Manuscrit autographe (1f. ; dim : 31 x 20), signé, daté (septembre 1898). Encre. Page numérotée au crayon en haut à droite : XXI. Acquis de Chavaray, par l’Association Francis Jammes, le 9 avril 1986.
Sans atteindre des sommets, ce poème dit bien l’angoisse qui longtemps tenailla le jeune Jammes. La douleur est l’un des grands thèmes du jammisme : « Ô mon Dieu, détruisez la douleur », peut-on lire au commencement de la deuxième strophe. Le corollaire de cette douleur, ce fut – alternativement – la tentation de la révolte (première strophe) ou la quête d’un Paradis entrevu dans l’enfance, mais perdu (troisième strophe). « Converti », ou plutôt revenu à la foi de son enfance, le poète choisira définitivement de sacraliser la douleur, d’où La Divine Douleur, en 1928 (P : Ms 448, 453, 454).
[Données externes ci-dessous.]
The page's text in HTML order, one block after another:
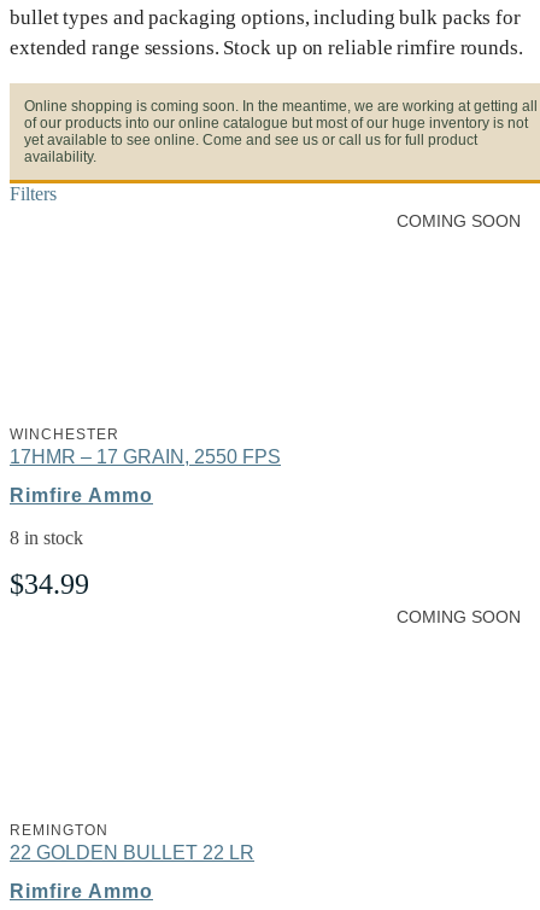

Pour l’heure, parce que le jeune Jammes ne séparait pas le « frisson des femmes amoureuses » du « regard méfiant des bêtes amoureuses », la dernière rime de cette dernière strophe n’est pas seulement riche sur le plan de la prosodie… Mais voici les douze premiers vers de « Prière pour demander l’apaisement » :
Mon Dieu, mon cœur est mal et vraiment je ne sais
d’où vient, à de certains moments, cette horreur triste
qui pèse sur le monde et sur mon cœur serré.
Que ce soit un mendiant qui sur la place grise
fait danser d’une vielle en deuil un chien tremblant ;
que ce soit le mouton qu’on mène à l’abattoir ;
que ce soit une mère qui traîne son enfant
vers le père qui est tombé sur le trottoir ;
que ce soit un cheval étripé qu’on recoud
et vers qui le taureau refuse de marcher ;
mon cœur pour tout cela, mon Dieu, gémit vers vous
car un immense amour le fait se révolter.
Le Ms 452/14 conservé à Pau contient, entre autres pièces, le manuscrit de onze des Quatorze Prières publiées (hors-commerce) chez Faget à Orthez, en 1898, ainsi que huit autres Prières (5 sous forme de manuscrit, 3 de tapuscrit). La « Prière pour demander l’apaisement » figure dans l’un de ces trois tapuscrits :
La « Prière pour demander l’apaisement » a été publiée pour la première fois dans l’Œuvre poétique complète en 2006 (OPC, p. 1376).